An execution chamber in Huntsville, TX.
An execution chamber in Huntsville, TX.
Joe Raedle/Getty

The death penalty in the United States has a race problem. African Americans are vastly overrepresented on death row: 42 percent of death row inmates are African American, which is more than three times higher than their share of the US population. But it's not the racial disparities in the outcome that are most illustrative of the death penalty's race problem. It's the racial disparities throughout the entire process: African Americans are simultaneously the people most affected by death-penalty cases, and the people least likely to have a say in them.

In 2009, North Carolina passed the Racial Justice Act to uncover some of these racial discrepancies — and allow death-row inmates to have their cases reconsidered if they found enough evidence that their initial trial was racially skewed. The law was repealed in 2013, and the only inmates who got off death row under the law are in danger of having their death sentences reinstated.
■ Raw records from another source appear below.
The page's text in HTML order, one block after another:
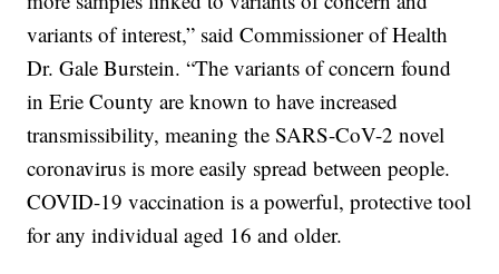
variants of interest,” said Commissioner of Health
Dr. Gale Burstein. “The variants of concern found
in Erie County are known to have increased
transmissibility, meaning the SARS-CoV-2 novel
coronavirus is more easily spread between people.
COVID-19 vaccination is a powerful, protective tool
for any individual aged 16 and older.
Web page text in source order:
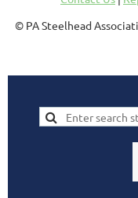
© PA Steelhead
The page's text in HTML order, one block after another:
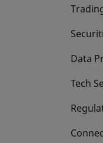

But as a result of the legislation, researchers and the public now know more about the racial dynamics behind jury selection in death-penalty cases.

Here's how the death penalty sets up a vicious cycle when it comes to race.

1) Racial disparities in outcomes reinforce racial disparities in public opinion

Troy Davis death penalty protest

Protesters opposing the execution of Troy Davis, a Georgia man whose guilt was put in question by evidence that arose after his trial. (Paul J. Richards/AFP)

A slim majority of Americans — 55 percent — support the death penalty. But its political support comes from the group that's least likely to be sentenced to death. Sixty-three percent of whites support the death penalty, as opposed to 36 percent of African Americans (and 40 percent of Hispanics).

What's more, calling attention to the racial disparities might not make whites more wary of supporting the death penalty — in fact, it might make them more enthusiastic. One 2007 study looked at whether poll respondents were less likely to support the death penalty after hearing various arguments against it. It found that whites "actually become more supportive of the death penalty upon learning that it discriminates against blacks." (This is similar to other studies, which have shown white people are more likely to support harsh prison policies if they believe that black people are overrepresented in prisons.)

2) Racial disparities in public opinion affect who's allowed to get seated on juries

Jury box

A jury box in a Minnesota courtroom. (Raymond Boyd/Michael Ochs Archives via Getty)

You can't get seated on a jury in a death-penalty case if you oppose the death penalty. Jurors have to be willing to consider every option in sentencing — and in cases where the death penalty is an option, that means they have to be willing to consider sending the defendant to death row. If a juror isn't "death qualified" because he or she opposes the death penalty, he or she automatically gets bounced from the jury pool.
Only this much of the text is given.